The 80/20 rule has proven true for many businesses–only a small percentage of customers produce most of the revenue. As such, marketing teams are challenged to make appropriate investments in promotional strategies.
This notebook will analyze a Google Merchandise Store (also known as GStore, where Google swag is sold) customer dataset from Kaggle competition ['Google Analytics Customer Revenue Prediction'](https://www.kaggle.com/c/ga-customer-revenue-prediction) to predict revenue per customer. 

### About the dataset:

* Train data sample size : 903653 
* Test data sample size : 804684 

Each row in the dataset is one visit to the store.
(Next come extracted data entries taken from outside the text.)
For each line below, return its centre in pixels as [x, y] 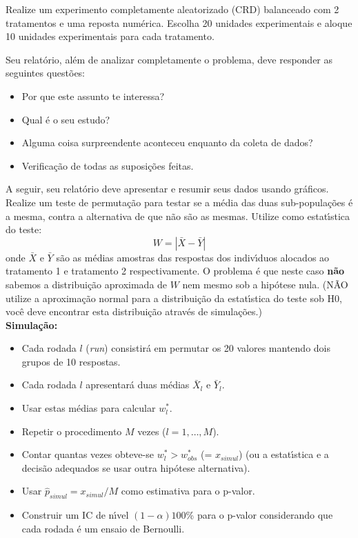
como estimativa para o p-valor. [188, 491]
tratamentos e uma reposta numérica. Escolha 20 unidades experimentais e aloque [179, 22]
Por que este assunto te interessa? [93, 96]
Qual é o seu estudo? [66, 119]
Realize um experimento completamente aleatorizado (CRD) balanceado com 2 [172, 9]
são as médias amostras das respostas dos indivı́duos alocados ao [193, 257]
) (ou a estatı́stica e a [284, 454]
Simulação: [32, 325]
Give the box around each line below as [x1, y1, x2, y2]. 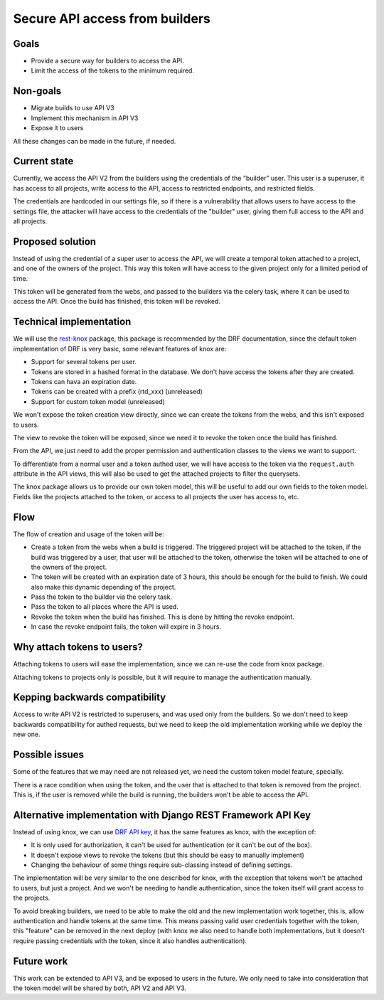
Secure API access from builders [13, 11, 211, 26]
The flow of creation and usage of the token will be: [13, 530, 165, 538]
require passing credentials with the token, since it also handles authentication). [13, 936, 247, 945]
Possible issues [13, 749, 85, 761]
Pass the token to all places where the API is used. [31, 602, 179, 611]
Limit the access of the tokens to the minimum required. [31, 66, 195, 75]
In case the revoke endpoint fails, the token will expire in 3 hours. [31, 622, 222, 631]
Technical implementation [13, 316, 132, 328]

Targeted outputs are prediction of the natural log of the sum of all transactions per user.
The data fields in the given files include > 50 columns, for the following key areas:

* fullVisitorId- A unique identifier for each user of the Google Merchandise Store.
* channelGrouping - The channel via which the user came to the Store.
* date - The date on which the user visited the Store.
* device - The specifications for the device used to access the Store.
* geoNetwork - This section contains information about the geography of the user.
* sessionId - A unique identifier for this visit to the store.
* socialEngagementType - Engagement type, either "Socially Engaged" or "Not Socially Engaged".
* totals - This section contains aggregate values across the session.
* trafficSource - This section contains information about the Traffic Source from which the session originated.
* visitId - An identifier for this session. This is part of the value usually stored as the _utmb cookie. This is only unique to the user. For a completely unique ID, you should use a combination of fullVisitorId and visitId.
* visitNumber - The session number for this user. If this is the first session, then this is set to 1.
* visitStartTime - The timestamp (expressed as POSIX time).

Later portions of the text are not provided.